Im Bremer Hauptbahnhof befindet sich ein rassistisches Mosaik-Wandbild, das in den 1950er Jahren von Tabak Brinkmann, einer lokalen Tabak- und Zigarettenfirma, gestiftet wurde. Über einen längeren Zeitraum war es von (anderer) Werbung verdeckt. Bei der Restaurierung des Gebäudes wurde es wiederentdeckt – und auch restauriert. Seit 2001 bleibt es sichtbar und weitgehend unbehelligt und drängt sich täglich Tausenden von Bürger*innen auf.
Seit etwa einem Jahr befasst sich Aria Farajnezhad mit der Politik der Über-/Nicht- und Unterrepräsentation in Konstruktionen des öffentlichen Raums. Er hat zu gemeinschaftlichen Situationen eingeladen, die das rassistische Mosaik-Wandbild im Bremer Hauptbahnhof infrage stellen und ein Überschreiben durch neue Bilder ermöglichen, welche nicht-hierarchische, die ganze Welt meinende Ansichten über den Begriff der Menschlichkeit teilen.
A Rehearsal To Scuttle A Monument ist der nächste Versuch, diese Bemühungen fortzusetzen. In zwei ersten Workshops, die Farajnezhad im Mai 2023 abhielt, beschäftigten sich die Teilnehmer*Innen gemeinsam mit dem Überschreiben/Zeichnen/Falten/Umgestalten des Schiffes, das im Mosaik prominent vertreten ist. Auf diese Weise wurde in das Bild eingegriffen, um den Kontext sichtbar zu machen, der sonst ausgelöscht wird und sich der Amnesie und mehr noch der Fortschreibung der kolonialen Rollenzuweisung (minderwertig/überlegen) zu widersetzen, von der Bremen durch den Tabak-, Baumwoll- und Kaffeehandel profitiert hat und die bis heute ihren Nachhall findet (> mehr zum Projekt). Anschließend begann Farajnezhad in Zusammenarbeit mit Eghbal Joudi diese erste Intervention auf Papier in Keramik zu übertragen, dem ursprünglichen Material des Wandbildes.
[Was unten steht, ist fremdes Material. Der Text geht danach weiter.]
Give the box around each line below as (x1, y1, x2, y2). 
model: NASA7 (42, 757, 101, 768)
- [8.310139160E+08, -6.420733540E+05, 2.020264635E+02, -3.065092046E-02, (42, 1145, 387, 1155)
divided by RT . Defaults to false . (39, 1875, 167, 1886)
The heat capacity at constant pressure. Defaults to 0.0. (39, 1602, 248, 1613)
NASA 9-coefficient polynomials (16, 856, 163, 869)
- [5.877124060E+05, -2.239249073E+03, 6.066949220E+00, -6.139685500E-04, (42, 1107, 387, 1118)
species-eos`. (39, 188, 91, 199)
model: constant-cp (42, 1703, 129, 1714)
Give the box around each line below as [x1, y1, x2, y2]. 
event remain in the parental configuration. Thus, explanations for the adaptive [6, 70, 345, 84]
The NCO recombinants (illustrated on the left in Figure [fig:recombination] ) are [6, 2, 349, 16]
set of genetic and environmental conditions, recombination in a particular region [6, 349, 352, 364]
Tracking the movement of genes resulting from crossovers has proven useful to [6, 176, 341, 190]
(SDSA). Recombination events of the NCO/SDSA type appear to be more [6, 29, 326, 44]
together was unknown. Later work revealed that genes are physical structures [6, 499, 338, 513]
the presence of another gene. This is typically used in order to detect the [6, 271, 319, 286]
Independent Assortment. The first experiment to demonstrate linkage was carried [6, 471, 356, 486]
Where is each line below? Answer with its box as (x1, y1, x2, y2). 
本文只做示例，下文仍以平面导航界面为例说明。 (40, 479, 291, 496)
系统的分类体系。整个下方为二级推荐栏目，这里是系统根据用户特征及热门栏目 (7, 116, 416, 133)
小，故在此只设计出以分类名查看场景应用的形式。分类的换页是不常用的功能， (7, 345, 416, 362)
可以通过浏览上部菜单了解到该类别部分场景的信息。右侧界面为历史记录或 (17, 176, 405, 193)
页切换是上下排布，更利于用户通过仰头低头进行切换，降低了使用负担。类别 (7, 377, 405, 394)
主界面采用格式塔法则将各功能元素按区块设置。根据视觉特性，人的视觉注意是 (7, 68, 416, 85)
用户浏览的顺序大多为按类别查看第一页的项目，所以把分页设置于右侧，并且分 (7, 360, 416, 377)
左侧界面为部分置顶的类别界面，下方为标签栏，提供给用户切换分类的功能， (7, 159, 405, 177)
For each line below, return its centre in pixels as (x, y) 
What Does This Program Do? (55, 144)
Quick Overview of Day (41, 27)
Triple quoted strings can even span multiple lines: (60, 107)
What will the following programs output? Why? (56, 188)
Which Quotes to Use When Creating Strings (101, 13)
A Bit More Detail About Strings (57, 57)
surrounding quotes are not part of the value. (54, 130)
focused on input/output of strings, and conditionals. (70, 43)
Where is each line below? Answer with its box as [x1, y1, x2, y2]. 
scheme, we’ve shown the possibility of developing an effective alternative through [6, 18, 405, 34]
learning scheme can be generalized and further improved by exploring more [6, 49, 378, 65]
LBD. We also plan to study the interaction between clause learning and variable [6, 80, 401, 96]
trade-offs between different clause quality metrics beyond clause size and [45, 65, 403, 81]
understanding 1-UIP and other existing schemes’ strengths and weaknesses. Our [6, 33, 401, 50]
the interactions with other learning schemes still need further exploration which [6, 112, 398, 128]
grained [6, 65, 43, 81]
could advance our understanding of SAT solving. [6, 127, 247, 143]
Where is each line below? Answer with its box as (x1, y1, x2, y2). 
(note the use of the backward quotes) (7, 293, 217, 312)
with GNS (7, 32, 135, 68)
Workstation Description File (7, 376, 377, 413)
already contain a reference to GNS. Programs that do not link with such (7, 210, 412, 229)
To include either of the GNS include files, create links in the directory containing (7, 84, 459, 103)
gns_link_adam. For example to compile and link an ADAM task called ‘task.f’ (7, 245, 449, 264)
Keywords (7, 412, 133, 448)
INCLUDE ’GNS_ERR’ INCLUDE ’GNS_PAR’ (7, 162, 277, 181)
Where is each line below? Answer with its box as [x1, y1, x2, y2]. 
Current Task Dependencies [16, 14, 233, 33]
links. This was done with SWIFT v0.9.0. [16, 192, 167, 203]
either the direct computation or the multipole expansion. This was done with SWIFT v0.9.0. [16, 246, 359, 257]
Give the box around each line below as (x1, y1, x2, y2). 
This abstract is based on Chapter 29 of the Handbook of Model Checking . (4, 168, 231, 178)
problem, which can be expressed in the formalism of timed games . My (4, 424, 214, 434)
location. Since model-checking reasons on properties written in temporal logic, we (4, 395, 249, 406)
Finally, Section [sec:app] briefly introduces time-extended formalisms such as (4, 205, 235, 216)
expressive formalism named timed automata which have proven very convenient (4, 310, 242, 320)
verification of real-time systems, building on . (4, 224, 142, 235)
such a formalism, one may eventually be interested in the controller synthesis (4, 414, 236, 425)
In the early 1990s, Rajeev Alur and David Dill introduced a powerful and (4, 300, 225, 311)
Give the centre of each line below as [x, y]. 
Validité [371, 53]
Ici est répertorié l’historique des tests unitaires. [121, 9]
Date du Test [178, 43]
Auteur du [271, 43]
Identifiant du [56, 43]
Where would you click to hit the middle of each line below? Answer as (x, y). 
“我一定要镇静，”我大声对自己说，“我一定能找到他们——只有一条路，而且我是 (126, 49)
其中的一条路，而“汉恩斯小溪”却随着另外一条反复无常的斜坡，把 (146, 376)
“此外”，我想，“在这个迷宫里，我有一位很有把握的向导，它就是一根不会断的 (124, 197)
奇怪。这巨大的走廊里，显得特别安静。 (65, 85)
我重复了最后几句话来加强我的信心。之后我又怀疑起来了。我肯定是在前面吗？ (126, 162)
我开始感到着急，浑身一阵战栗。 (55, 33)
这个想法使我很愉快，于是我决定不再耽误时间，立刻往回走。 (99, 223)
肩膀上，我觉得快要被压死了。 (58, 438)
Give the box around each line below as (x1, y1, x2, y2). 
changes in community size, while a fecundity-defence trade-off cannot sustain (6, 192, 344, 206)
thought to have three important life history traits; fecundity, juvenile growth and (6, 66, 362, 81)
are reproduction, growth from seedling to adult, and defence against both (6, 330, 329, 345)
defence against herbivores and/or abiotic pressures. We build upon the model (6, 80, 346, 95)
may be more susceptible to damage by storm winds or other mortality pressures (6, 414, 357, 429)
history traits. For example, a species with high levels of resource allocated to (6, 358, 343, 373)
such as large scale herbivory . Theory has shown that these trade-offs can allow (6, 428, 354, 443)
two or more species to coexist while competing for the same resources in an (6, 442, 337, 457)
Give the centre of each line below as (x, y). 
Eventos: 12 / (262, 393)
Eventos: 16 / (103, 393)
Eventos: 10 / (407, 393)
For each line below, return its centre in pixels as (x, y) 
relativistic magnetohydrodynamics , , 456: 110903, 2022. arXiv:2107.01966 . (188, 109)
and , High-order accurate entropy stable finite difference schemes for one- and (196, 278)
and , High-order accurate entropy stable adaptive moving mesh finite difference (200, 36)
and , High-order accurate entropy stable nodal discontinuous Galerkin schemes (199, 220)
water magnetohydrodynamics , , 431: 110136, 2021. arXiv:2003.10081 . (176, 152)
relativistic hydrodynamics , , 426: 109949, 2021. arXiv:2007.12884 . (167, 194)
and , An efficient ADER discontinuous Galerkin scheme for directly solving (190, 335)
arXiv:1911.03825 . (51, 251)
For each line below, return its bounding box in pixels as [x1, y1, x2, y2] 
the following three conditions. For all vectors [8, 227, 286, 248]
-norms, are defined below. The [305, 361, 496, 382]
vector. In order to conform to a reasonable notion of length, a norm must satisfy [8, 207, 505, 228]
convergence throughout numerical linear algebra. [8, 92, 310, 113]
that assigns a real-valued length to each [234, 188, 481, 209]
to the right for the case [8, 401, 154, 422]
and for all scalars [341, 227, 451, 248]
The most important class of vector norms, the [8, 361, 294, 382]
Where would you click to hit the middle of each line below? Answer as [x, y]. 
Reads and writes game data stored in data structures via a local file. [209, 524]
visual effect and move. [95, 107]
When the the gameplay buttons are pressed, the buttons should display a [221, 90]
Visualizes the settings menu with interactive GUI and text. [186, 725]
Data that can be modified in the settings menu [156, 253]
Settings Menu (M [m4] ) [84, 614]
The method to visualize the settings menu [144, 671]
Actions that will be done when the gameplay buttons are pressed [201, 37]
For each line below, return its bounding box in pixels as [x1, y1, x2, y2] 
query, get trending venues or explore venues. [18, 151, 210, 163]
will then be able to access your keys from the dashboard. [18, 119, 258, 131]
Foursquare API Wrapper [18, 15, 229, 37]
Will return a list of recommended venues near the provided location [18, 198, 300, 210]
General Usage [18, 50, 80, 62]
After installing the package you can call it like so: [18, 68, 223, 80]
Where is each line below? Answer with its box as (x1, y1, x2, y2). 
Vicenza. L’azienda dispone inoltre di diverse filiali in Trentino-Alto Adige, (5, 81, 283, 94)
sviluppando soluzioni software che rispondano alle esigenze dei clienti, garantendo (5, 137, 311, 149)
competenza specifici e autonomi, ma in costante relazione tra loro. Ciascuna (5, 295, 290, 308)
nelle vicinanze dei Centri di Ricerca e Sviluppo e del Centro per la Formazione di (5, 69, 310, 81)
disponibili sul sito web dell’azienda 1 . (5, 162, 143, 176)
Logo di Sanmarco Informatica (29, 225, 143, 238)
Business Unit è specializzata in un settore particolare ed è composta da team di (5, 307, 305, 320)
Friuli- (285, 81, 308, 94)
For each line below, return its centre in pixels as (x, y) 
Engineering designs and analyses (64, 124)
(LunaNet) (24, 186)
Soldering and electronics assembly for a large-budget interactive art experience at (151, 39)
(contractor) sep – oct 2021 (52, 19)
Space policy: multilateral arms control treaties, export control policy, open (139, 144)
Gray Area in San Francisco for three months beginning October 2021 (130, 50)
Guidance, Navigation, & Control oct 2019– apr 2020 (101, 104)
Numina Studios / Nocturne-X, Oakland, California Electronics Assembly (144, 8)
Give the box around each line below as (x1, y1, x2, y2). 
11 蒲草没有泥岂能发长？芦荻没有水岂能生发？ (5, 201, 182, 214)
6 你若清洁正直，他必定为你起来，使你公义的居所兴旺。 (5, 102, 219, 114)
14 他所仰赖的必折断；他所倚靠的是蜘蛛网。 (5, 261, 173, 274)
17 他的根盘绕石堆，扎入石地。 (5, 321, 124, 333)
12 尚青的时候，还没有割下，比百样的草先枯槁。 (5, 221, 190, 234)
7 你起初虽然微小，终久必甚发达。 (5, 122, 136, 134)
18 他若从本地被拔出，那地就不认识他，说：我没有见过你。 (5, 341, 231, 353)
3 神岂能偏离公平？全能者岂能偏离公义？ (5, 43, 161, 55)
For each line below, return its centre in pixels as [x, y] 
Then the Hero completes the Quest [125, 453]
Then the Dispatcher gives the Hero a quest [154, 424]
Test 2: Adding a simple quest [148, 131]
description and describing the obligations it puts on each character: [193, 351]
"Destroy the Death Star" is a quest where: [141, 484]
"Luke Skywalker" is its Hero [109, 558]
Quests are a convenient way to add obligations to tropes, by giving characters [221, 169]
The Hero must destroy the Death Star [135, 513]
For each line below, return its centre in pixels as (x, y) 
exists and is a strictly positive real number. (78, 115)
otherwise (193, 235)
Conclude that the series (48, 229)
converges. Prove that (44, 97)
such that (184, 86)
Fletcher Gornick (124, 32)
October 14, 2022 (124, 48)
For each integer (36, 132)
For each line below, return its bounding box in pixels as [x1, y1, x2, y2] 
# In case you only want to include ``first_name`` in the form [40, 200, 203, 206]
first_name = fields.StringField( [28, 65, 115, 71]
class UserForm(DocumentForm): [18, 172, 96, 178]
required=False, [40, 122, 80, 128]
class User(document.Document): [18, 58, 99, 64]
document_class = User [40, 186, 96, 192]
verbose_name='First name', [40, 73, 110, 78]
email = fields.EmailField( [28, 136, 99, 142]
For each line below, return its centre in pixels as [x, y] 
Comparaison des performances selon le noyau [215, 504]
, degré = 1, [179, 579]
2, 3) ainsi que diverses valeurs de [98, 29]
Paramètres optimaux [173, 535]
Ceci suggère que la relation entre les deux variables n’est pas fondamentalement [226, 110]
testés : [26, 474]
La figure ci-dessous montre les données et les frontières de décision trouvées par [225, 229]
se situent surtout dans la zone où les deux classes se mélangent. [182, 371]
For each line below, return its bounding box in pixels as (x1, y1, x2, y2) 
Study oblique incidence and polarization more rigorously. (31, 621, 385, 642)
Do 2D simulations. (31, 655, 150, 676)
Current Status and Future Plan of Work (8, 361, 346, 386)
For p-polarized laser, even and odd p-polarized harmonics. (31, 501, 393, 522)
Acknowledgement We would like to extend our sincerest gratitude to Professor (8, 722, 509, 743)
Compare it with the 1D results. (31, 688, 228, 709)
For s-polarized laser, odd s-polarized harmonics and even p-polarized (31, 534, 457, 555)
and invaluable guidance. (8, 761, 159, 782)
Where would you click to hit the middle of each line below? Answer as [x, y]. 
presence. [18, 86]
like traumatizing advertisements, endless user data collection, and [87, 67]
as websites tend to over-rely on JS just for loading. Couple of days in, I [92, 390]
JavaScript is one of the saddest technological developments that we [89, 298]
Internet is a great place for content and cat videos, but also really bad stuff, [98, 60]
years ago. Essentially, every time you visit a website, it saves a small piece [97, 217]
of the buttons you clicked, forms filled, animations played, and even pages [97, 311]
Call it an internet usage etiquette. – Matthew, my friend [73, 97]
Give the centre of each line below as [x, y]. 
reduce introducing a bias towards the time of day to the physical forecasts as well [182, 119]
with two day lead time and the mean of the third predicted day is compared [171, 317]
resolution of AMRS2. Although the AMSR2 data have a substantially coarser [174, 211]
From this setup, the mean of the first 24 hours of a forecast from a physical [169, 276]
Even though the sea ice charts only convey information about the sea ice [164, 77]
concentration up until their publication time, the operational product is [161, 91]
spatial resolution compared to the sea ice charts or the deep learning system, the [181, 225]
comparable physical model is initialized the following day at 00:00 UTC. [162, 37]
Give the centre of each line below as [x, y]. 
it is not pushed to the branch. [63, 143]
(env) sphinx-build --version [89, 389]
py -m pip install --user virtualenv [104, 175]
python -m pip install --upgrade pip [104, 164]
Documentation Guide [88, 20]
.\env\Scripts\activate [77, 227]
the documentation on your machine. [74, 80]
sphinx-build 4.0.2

Im Rahmen von A Rehearsal To Scuttle A Monument wollen wir nun diese rekonfigurierten Mosaike gemeinsam zum Hauptbahnhof bringen, Gespräche darüber führen, wie man der monohumanistischen* Sichtweise, die in den Bildern des öffentlichen Raums eingebettet ist, entgegenwirken kann, und sie dem Wandbild im Hauptbahnhof gegenüberstellen.
Der Workshop bietet den Raum, Snacks und Aufnahmegeräte, um sich zu treffen, kennenzulernen und gemeinsam zum Hauptbahnhof zu gehen, während wir die Keramiken tragen. In Zweiergruppen wollen wir die Textfragmente auf den Keramiken zum Anlass nehmen, um zu diskutieren. Die Teilnehmer*innen werden gebeten, ihre Gespräche aufzuzeichnen, die später online verfügbar gemacht werden (in gekürzter Form und nur mit ihrer vorherigen Zustimmung), um Teil eines allmählich entstehenden mündlichen Archivs dieser Gespräche zu werden.
Die Teilnehmer*innenzahl ist auf 18 Personen begrenzt, daher bitten wir Sie, uns Ihr Interesse per E-Mail an office@gak-bremen.de mitzuteilen.
* monohumanistisch beschreibt ein eurozentristisch, christlich und entwicklungsbiologisch begründetes Verständnis von Menschsein, dass die Grundlage legt für das Denken weißer Vorherrschaft und Kolonialismus rechtfertigt (vgl. Sylvia Wynter)
Aria Farajnezhad (*1989) ist ein multidisziplinärer Künstler und Organisator mit einem Hintergrund in Technik und einer langjährigen Beschäftigung mit Rhythmus und Percussion. Er ist ein Klang- und Bildforscher, dessen Arbeit verschiedene Medien umfasst und zu spekulativer Forensik tendiert. Farajnezhad war 2023 Stipendiat der WHW Akademija (Zagreb/Kroatien), und zwischen 2020-2022 Mitbetreiber des Projektraums Circa106 und 2020 Mitinitiator der Plattform Future Archives als Teil des Zefak-Kollektivs. Er studierte Bildende Kunst an der Hochschule für Künste Bremen und schloss 2022 als Meisterschüler ab.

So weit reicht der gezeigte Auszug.